### GOAL OF THE EXERCISE
Give the entries again exactly. Skip the pictures.

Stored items
====================

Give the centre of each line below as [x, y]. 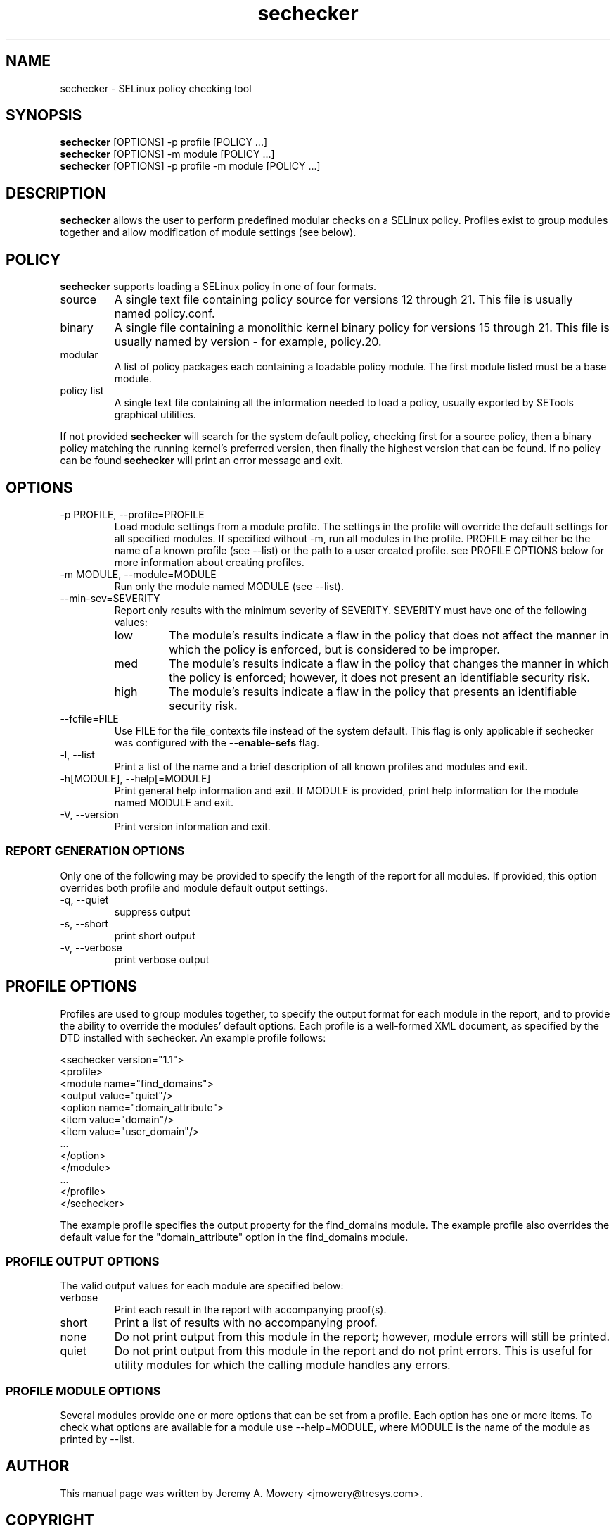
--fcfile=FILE [89, 718]
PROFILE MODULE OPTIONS [83, 1391]
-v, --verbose [91, 947]
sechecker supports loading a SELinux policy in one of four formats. [218, 287]
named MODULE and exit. [174, 802]
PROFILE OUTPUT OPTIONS [83, 1261]
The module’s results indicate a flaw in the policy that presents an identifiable [373, 691]
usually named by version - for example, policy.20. [248, 342]
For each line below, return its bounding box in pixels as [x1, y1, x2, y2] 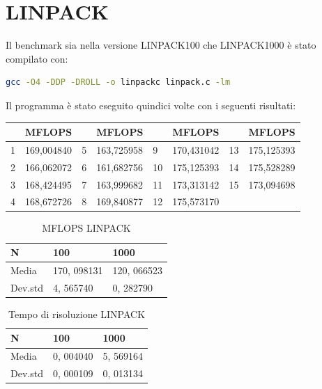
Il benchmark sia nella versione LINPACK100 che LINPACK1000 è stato [6, 38, 316, 52]
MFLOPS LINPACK [42, 221, 131, 235]
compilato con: [6, 51, 68, 65]
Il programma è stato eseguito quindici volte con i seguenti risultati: [6, 97, 296, 112]
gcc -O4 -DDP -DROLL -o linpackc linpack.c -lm [6, 77, 231, 88]
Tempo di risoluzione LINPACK [8, 306, 146, 321]
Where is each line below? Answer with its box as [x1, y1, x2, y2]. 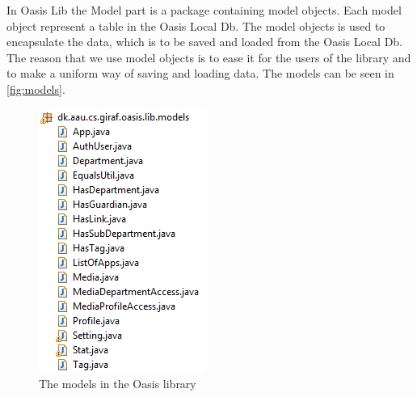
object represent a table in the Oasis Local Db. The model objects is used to [6, 17, 385, 34]
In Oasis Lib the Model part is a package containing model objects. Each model [6, 2, 402, 18]
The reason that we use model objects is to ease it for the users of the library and [6, 49, 411, 65]
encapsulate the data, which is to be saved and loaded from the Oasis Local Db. [6, 33, 403, 50]
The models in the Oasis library [39, 375, 196, 392]
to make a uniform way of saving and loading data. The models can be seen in [6, 65, 394, 82]
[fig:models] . [6, 80, 65, 97]
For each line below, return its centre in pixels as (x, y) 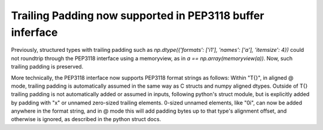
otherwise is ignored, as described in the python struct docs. (86, 119)
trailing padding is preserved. (47, 67)
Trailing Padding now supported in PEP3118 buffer (138, 16)
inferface (34, 32)
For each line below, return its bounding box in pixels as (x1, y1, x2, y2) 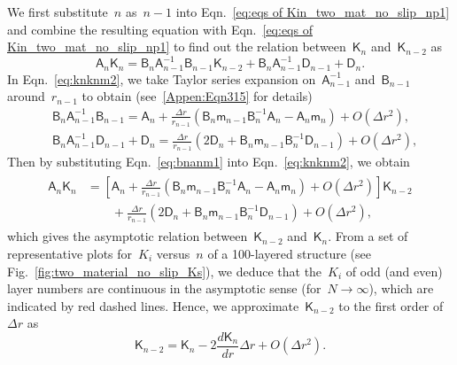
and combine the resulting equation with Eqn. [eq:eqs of (7, 19, 313, 38)
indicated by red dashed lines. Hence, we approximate (7, 296, 299, 315)
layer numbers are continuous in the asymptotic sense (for (7, 279, 321, 298)
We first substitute (7, 3, 108, 20)
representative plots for (7, 244, 133, 262)
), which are (368, 279, 434, 298)
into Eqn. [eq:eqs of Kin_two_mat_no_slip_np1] (175, 3, 450, 20)
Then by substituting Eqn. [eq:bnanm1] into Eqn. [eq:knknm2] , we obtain (7, 152, 410, 171)
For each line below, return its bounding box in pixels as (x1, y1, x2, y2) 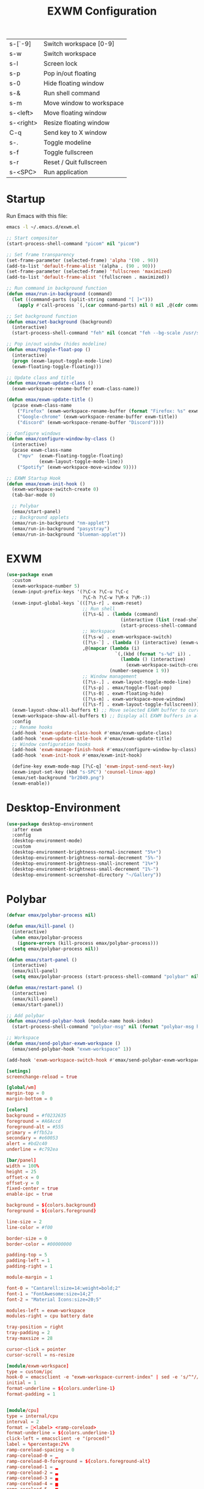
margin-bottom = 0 (6, 1096, 53, 1102)
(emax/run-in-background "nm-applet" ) (12, 520, 110, 526)
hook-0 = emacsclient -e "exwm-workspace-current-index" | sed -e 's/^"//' (6, 1374, 202, 1380)
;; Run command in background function (6, 285, 107, 291)
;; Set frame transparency (6, 251, 75, 257)
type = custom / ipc (6, 1368, 53, 1375)
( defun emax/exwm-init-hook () (6, 481, 86, 487)
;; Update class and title (6, 375, 75, 381)
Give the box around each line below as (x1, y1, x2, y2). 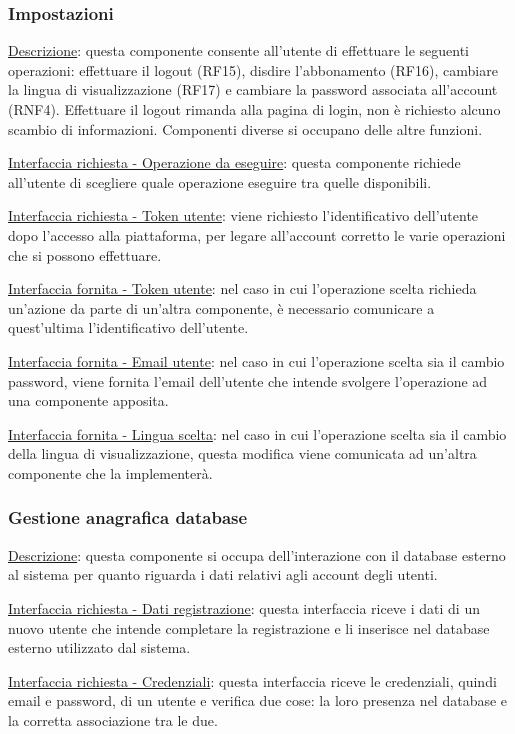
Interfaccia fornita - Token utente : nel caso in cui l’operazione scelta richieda (8, 278, 477, 299)
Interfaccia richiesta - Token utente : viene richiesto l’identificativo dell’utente (8, 205, 479, 226)
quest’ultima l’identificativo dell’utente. (8, 317, 249, 338)
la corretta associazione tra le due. (8, 709, 218, 730)
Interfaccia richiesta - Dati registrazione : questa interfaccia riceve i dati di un (8, 597, 480, 618)
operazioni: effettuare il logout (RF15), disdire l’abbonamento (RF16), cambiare (8, 59, 498, 80)
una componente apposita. (8, 390, 169, 411)
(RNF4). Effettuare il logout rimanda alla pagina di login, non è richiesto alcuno (8, 99, 501, 119)
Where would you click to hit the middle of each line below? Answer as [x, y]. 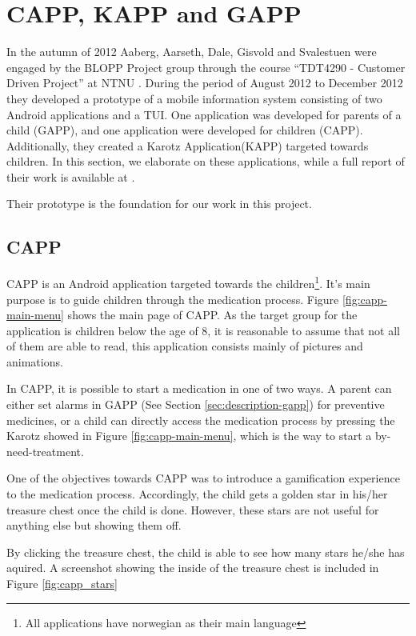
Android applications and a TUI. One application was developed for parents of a [204, 114]
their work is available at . [71, 176]
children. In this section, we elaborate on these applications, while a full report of [206, 161]
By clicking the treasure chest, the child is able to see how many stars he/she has [206, 552]
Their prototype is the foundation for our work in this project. [159, 204]
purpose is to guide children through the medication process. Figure [173, 299]
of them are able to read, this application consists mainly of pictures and [185, 346]
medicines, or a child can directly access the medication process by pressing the [201, 420]
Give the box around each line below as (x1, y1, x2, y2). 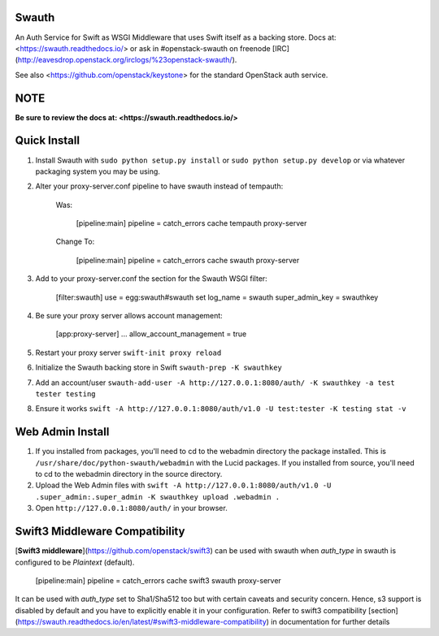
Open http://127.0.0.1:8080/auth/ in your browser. (35, 504, 228, 513)
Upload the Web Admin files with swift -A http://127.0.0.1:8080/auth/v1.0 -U (35, 480, 332, 491)
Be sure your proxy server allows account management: (35, 311, 223, 321)
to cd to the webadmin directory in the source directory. (35, 469, 223, 479)
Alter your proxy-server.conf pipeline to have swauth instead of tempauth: (35, 181, 284, 191)
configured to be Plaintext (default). (15, 557, 135, 567)
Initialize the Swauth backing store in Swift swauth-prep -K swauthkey (35, 362, 282, 373)
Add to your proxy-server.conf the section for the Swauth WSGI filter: (35, 274, 267, 283)
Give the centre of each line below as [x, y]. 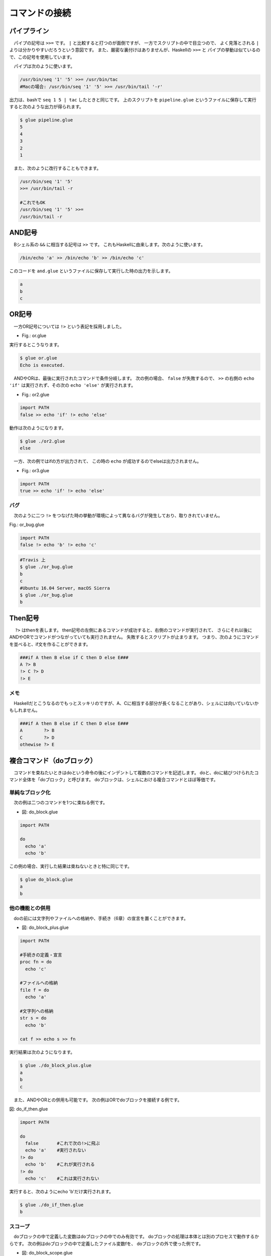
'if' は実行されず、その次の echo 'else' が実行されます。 [72, 385]
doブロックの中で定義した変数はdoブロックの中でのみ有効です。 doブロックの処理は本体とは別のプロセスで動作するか [136, 1236]
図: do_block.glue [40, 812]
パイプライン [29, 31]
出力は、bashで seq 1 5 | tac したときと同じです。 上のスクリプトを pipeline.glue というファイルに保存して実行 [133, 99]
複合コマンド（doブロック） [53, 760]
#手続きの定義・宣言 [41, 955]
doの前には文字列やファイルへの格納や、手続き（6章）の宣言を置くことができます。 [101, 918]
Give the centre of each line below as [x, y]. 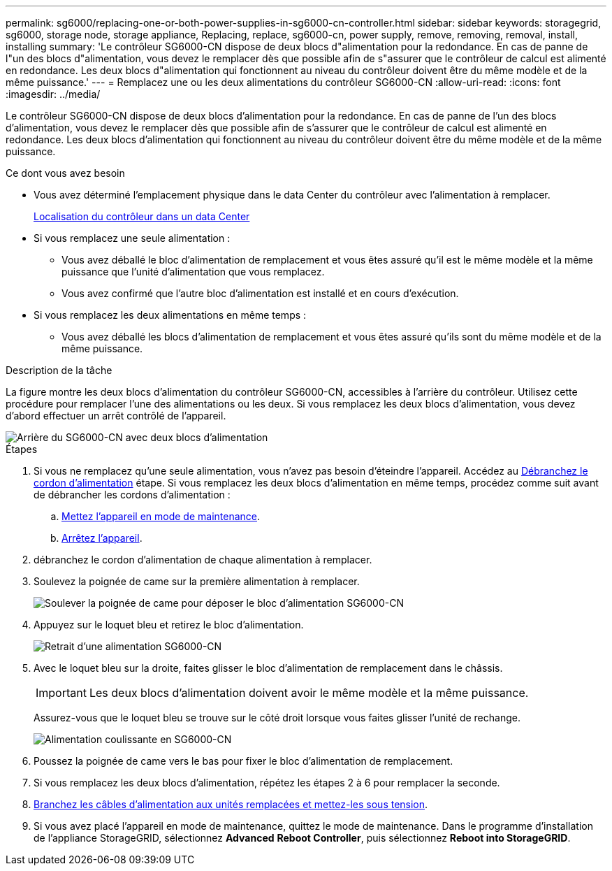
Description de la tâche [59, 370]
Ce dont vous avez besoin [65, 173]
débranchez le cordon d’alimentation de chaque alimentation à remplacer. [203, 560]
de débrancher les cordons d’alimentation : [132, 495]
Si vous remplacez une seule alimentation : [132, 238]
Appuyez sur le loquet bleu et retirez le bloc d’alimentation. [169, 625]
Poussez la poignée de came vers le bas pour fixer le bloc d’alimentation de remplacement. [243, 761]
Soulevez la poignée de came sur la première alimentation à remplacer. [197, 581]
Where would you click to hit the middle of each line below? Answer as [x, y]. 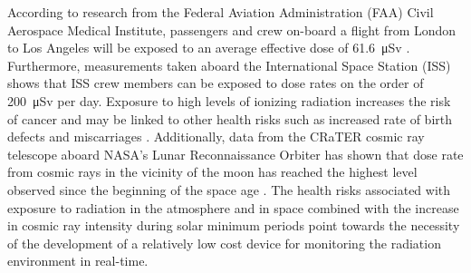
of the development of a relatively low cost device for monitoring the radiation [224, 243]
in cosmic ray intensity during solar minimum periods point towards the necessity [234, 225]
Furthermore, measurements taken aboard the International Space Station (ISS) [229, 65]
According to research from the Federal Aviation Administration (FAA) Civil [221, 12]
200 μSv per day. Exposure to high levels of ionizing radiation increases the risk [229, 100]
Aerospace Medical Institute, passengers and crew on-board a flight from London [232, 29]
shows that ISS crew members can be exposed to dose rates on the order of [216, 83]
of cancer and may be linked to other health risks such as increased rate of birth [230, 118]

====================

### ANSWER TO THE PROBLEM
Give the centre of each line below as [x, y]. 
--fcfile=FILE [89, 718]
PROFILE MODULE OPTIONS [83, 1391]
-v, --verbose [91, 947]
sechecker supports loading a SELinux policy in one of four formats. [218, 287]
named MODULE and exit. [174, 802]
PROFILE OUTPUT OPTIONS [83, 1261]
The module’s results indicate a flaw in the policy that presents an identifiable [373, 691]
usually named by version - for example, policy.20. [248, 342]
For each line below, return its bounding box in pixels as [x1, y1, x2, y2] 
Il benchmark sia nella versione LINPACK100 che LINPACK1000 è stato [6, 38, 316, 52]
MFLOPS LINPACK [42, 221, 131, 235]
compilato con: [6, 51, 68, 65]
Il programma è stato eseguito quindici volte con i seguenti risultati: [6, 97, 296, 112]
gcc -O4 -DDP -DROLL -o linpackc linpack.c -lm [6, 77, 231, 88]
Tempo di risoluzione LINPACK [8, 306, 146, 321]
Where is each line below? Answer with its box as [x1, y1, x2, y2]. 
object represent a table in the Oasis Local Db. The model objects is used to [6, 17, 385, 34]
In Oasis Lib the Model part is a package containing model objects. Each model [6, 2, 402, 18]
The reason that we use model objects is to ease it for the users of the library and [6, 49, 411, 65]
encapsulate the data, which is to be saved and loaded from the Oasis Local Db. [6, 33, 403, 50]
The models in the Oasis library [39, 375, 196, 392]
to make a uniform way of saving and loading data. The models can be seen in [6, 65, 394, 82]
[fig:models] . [6, 80, 65, 97]
For each line below, return its centre in pixels as (x, y) 
otherwise is ignored, as described in the python struct docs. (86, 119)
trailing padding is preserved. (47, 67)
Trailing Padding now supported in PEP3118 buffer (138, 16)
inferface (34, 32)
For each line below, return its bounding box in pixels as (x1, y1, x2, y2) 
and combine the resulting equation with Eqn. [eq:eqs of (7, 19, 313, 38)
indicated by red dashed lines. Hence, we approximate (7, 296, 299, 315)
layer numbers are continuous in the asymptotic sense (for (7, 279, 321, 298)
We first substitute (7, 3, 108, 20)
representative plots for (7, 244, 133, 262)
), which are (368, 279, 434, 298)
into Eqn. [eq:eqs of Kin_two_mat_no_slip_np1] (175, 3, 450, 20)
Then by substituting Eqn. [eq:bnanm1] into Eqn. [eq:knknm2] , we obtain (7, 152, 410, 171)
For each line below, return its bounding box in pixels as (x1, y1, x2, y2) 
margin-bottom = 0 (6, 1096, 53, 1102)
(emax/run-in-background "nm-applet" ) (12, 520, 110, 526)
hook-0 = emacsclient -e "exwm-workspace-current-index" | sed -e 's/^"//' (6, 1374, 202, 1380)
;; Run command in background function (6, 285, 107, 291)
;; Set frame transparency (6, 251, 75, 257)
type = custom / ipc (6, 1368, 53, 1375)
( defun emax/exwm-init-hook () (6, 481, 86, 487)
;; Update class and title (6, 375, 75, 381)
Give the box around each line below as (x1, y1, x2, y2). 
Interfaccia fornita - Token utente : nel caso in cui l’operazione scelta richieda (8, 278, 477, 299)
Interfaccia richiesta - Token utente : viene richiesto l’identificativo dell’utente (8, 205, 479, 226)
quest’ultima l’identificativo dell’utente. (8, 317, 249, 338)
la corretta associazione tra le due. (8, 709, 218, 730)
Interfaccia richiesta - Dati registrazione : questa interfaccia riceve i dati di un (8, 597, 480, 618)
operazioni: effettuare il logout (RF15), disdire l’abbonamento (RF16), cambiare (8, 59, 498, 80)
una componente apposita. (8, 390, 169, 411)
(RNF4). Effettuare il logout rimanda alla pagina di login, non è richiesto alcuno (8, 99, 501, 119)
Where would you click to hit the middle of each line below? Answer as [x, y]. 
Android applications and a TUI. One application was developed for parents of a [204, 114]
their work is available at . [71, 176]
children. In this section, we elaborate on these applications, while a full report of [206, 161]
By clicking the treasure chest, the child is able to see how many stars he/she has [206, 552]
Their prototype is the foundation for our work in this project. [159, 204]
purpose is to guide children through the medication process. Figure [173, 299]
of them are able to read, this application consists mainly of pictures and [185, 346]
medicines, or a child can directly access the medication process by pressing the [201, 420]
Give the box around each line below as (x1, y1, x2, y2). 
Open http://127.0.0.1:8080/auth/ in your browser. (35, 504, 228, 513)
Upload the Web Admin files with swift -A http://127.0.0.1:8080/auth/v1.0 -U (35, 480, 332, 491)
Be sure your proxy server allows account management: (35, 311, 223, 321)
to cd to the webadmin directory in the source directory. (35, 469, 223, 479)
Alter your proxy-server.conf pipeline to have swauth instead of tempauth: (35, 181, 284, 191)
configured to be Plaintext (default). (15, 557, 135, 567)
Initialize the Swauth backing store in Swift swauth-prep -K swauthkey (35, 362, 282, 373)
Add to your proxy-server.conf the section for the Swauth WSGI filter: (35, 274, 267, 283)
Give the centre of each line below as [x, y]. 
'if' は実行されず、その次の echo 'else' が実行されます。 [72, 385]
doブロックの中で定義した変数はdoブロックの中でのみ有効です。 doブロックの処理は本体とは別のプロセスで動作するか [136, 1236]
図: do_block.glue [40, 812]
パイプライン [29, 31]
出力は、bashで seq 1 5 | tac したときと同じです。 上のスクリプトを pipeline.glue というファイルに保存して実行 [133, 99]
複合コマンド（doブロック） [53, 760]
#手続きの定義・宣言 [41, 955]
doの前には文字列やファイルへの格納や、手続き（6章）の宣言を置くことができます。 [101, 918]
Give the centre of each line below as [x, y]. 
Description de la tâche [59, 370]
Ce dont vous avez besoin [65, 173]
débranchez le cordon d’alimentation de chaque alimentation à remplacer. [203, 560]
de débrancher les cordons d’alimentation : [132, 495]
Si vous remplacez une seule alimentation : [132, 238]
Appuyez sur le loquet bleu et retirez le bloc d’alimentation. [169, 625]
Poussez la poignée de came vers le bas pour fixer le bloc d’alimentation de remplacement. [243, 761]
Soulevez la poignée de came sur la première alimentation à remplacer. [197, 581]
Where would you click to hit the middle of each line below? Answer as [x, y]. 
of the development of a relatively low cost device for monitoring the radiation [224, 243]
in cosmic ray intensity during solar minimum periods point towards the necessity [234, 225]
Furthermore, measurements taken aboard the International Space Station (ISS) [229, 65]
According to research from the Federal Aviation Administration (FAA) Civil [221, 12]
200 μSv per day. Exposure to high levels of ionizing radiation increases the risk [229, 100]
Aerospace Medical Institute, passengers and crew on-board a flight from London [232, 29]
shows that ISS crew members can be exposed to dose rates on the order of [216, 83]
of cancer and may be linked to other health risks such as increased rate of birth [230, 118]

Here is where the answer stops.